Auf Antrag der SPD hat die Darmstädter Stadtverordnetenversammlung am Donnerstag über die Verkehrspolitik gestritten. Der SPD-Stadtverordnete Tim Huß, der derzeit kommissarischer Vorsitzender des Darmstädter SPD-Unterbezirks ist, sprach zu Beginn der Debatte von einem „Klärungsbedarf in der Verkehrspolitik“. Ihren Antrag hatten Huß und SPD-Fraktionssprecher Michael Siebel mit der Überschrift versehen: „Die Umgehungsstraße ist tot, lang lebe die Umgehungsstraße? Für ein modernes Verkehrskonzept statt Phantomdebatten.“

Huß erinnerte daran, dass die Koalition aus Grünen und CDU die Planung für die umstrittene Nord-Ost-Umfahrung vor einigen Jahren beendet habe. Allerdings habe Oberbürgermeister Jochen Partsch (Grüne) vor der Oberbürgermeisterwahl 2017 in einer Wahlkampfzeitung einen Tunnel unter dem Oberfeld ins Gespräch gebracht. Partsch äußerte jedoch, er habe damit gegenüber Klaus Peter Schellhaas (SPD), dem Landrat des Landkreises Darmstadt-Dieburg, Kommunikationsbereitschaft signalisieren wollen. Eine Präferenz für eine Umfahrung mit einem Tunnel könne man daraus aber nicht ableiten, äußerte Partsch.

Huß verwies zudem darauf, dass neuerdings auch die CDU wieder über eine Ostumfahrung nachdenke. Ein neues „Mega-Straßenbauprojekt“ löse aber die Verkehrsprobleme in Darmstadt nicht, sagte Huß. Der kommissarische SPD-Parteivorsitzende sprach sich hingegen für einen weiteren Ausbau der Radverkehrsinfrastruktur sowie als Vision für einen kostenfreien öffentlichen Personennahverkehr aus.

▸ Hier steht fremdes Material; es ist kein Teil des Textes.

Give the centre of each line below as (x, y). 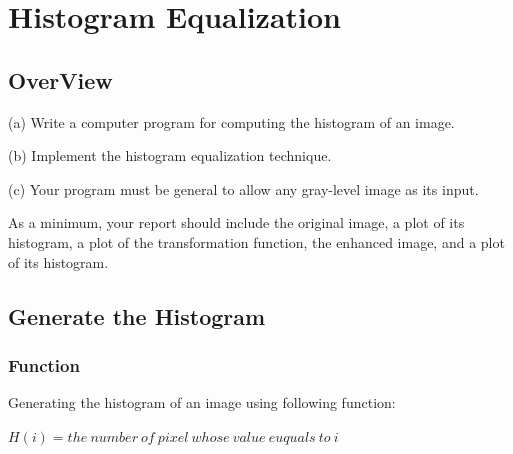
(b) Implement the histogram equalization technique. (170, 155)
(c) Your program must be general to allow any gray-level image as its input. (243, 188)
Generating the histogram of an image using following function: (202, 402)
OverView (60, 79)
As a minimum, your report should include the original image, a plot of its (236, 222)
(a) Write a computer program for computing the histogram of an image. (231, 121)
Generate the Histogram (137, 315)
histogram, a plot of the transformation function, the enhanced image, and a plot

Partsch warf Huß vor, selbst eine „Phantomdebatte initiiert“ und „eine Märchenstunde abgehalten“ zu haben. „Die Nord-Ost-Umfahrung ist mausetot“, sagte Partsch. Es gebe derzeit auch keine Planungen, das Straßenprojekt wieder aufleben zu lassen. Partsch warf Huß vor, sich vor dem in einigen Wochen geplanten Unterbezirksparteitag der SPD profilieren zu wollen. Wenn es um konkrete Projekte, wie etwa den Bau einer Straßenbahnlinie oder den Ausbau der Radverkehrsinfrastruktur in der Stadt gehe, dann würden diese Projekte regelmäßig von der SPD abgelehnt, kritisierte Partsch.

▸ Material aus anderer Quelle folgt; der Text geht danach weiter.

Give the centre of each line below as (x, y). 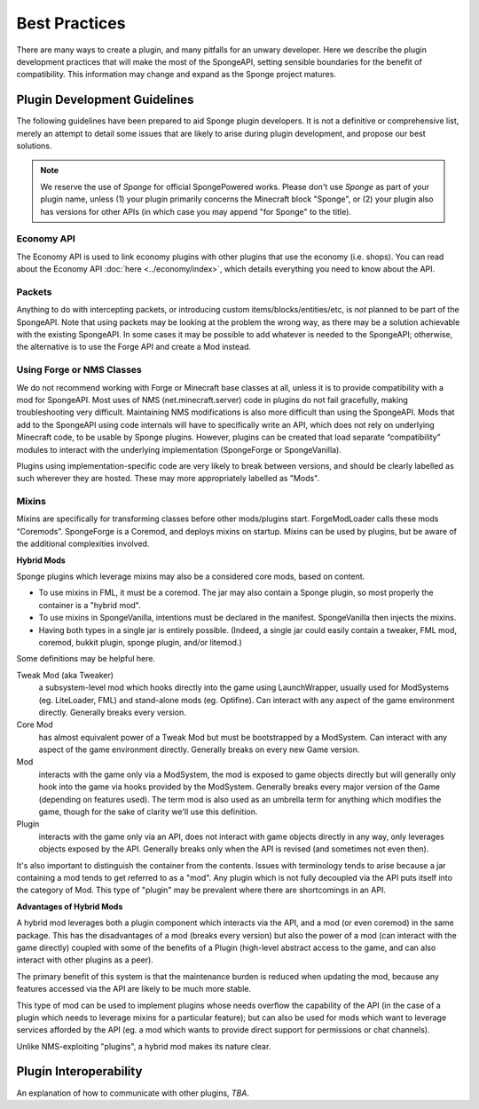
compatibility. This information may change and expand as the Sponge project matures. (177, 75)
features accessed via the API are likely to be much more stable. (134, 989)
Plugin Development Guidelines (105, 100)
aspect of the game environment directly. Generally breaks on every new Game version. (199, 749)
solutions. (34, 146)
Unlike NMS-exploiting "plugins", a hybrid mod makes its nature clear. (144, 1046)
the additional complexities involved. (83, 544)
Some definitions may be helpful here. (86, 659)
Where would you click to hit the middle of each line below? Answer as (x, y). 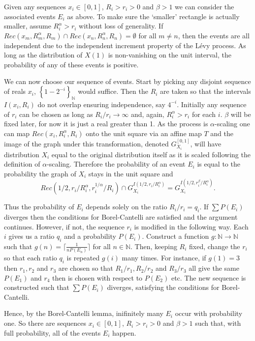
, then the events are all (214, 35)
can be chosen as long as (56, 114)
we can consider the (205, 6)
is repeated (83, 258)
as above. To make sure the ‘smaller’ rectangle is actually (153, 16)
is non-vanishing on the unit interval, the (170, 55)
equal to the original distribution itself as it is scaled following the (151, 154)
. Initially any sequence (212, 104)
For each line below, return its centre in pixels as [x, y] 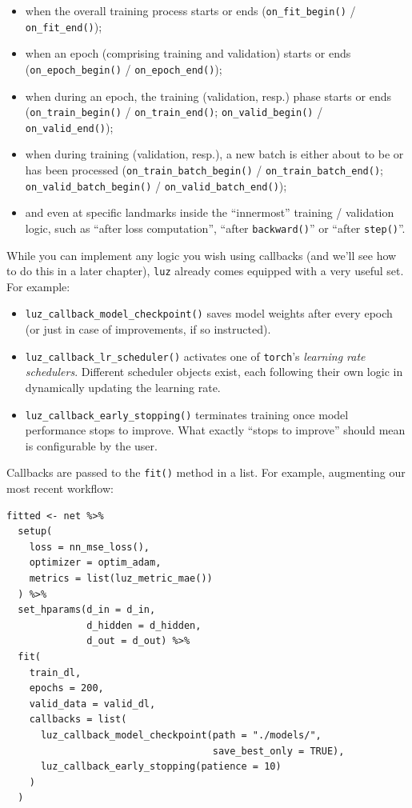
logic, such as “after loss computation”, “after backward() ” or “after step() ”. [215, 228]
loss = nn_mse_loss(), [89, 547]
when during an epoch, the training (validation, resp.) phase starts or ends [208, 96]
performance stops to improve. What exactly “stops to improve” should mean [215, 430]
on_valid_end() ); [69, 127]
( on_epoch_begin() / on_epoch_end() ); [124, 68]
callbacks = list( [78, 720]
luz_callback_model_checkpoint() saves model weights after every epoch [209, 313]

Hildegard Förster-Heldmann, die Fraktionsvorsitzende der Grünen, warf der SPD vor, die Möglichkeit, eine „Aktuelle Stunde“ zu beantragen, zu missbrauchen.

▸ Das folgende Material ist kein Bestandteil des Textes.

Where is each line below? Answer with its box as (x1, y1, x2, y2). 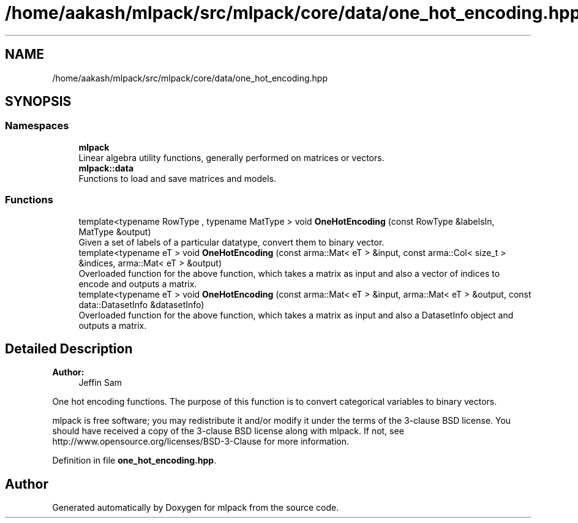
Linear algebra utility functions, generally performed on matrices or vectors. (78, 152, 385, 163)
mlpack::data (78, 162, 134, 173)
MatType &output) (78, 226, 151, 237)
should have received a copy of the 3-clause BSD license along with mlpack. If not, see (52, 426, 404, 437)
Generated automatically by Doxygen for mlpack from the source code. (52, 502, 339, 513)
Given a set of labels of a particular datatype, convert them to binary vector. (78, 236, 385, 247)
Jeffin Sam (78, 377, 122, 388)
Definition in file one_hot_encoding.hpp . (52, 455, 217, 466)

CDU-Parteichef Paul Georg Wandrey äußerte, die CDU sehe „die Notwendigkeit für eine Umfahrung“. Es sei notwendig, die Weichen langfristig zu stellen, um die Verkehrssituation in der Stadt zu verbessern. In einem jüngst vorgelegten siebenseitigen Papier spricht sich die CDU neben attraktiven Schienenverbindungen nach Darmstadt dafür aus, gemeinsam mit dem Kreis Darmstadt-Dieburg „erneut an Lösungen für eine Umfahrung von Darmstadt im Osten“ zu arbeiten. Die Nord-Ost-Umgehung sei zwar abgelehnt worden; dies sei aber „kein Grund, die Überlegungen nach anderen Alternativen einzustellen“. Stadt und Landkreis müssten „endlich Hand in Hand arbeiten und die ‚Kleinstaaterei’ einstellen“. Nur gemeinsam könne „ein realistisches Konzept entwickelt werden“, heißt es in der CDU-Vorlage.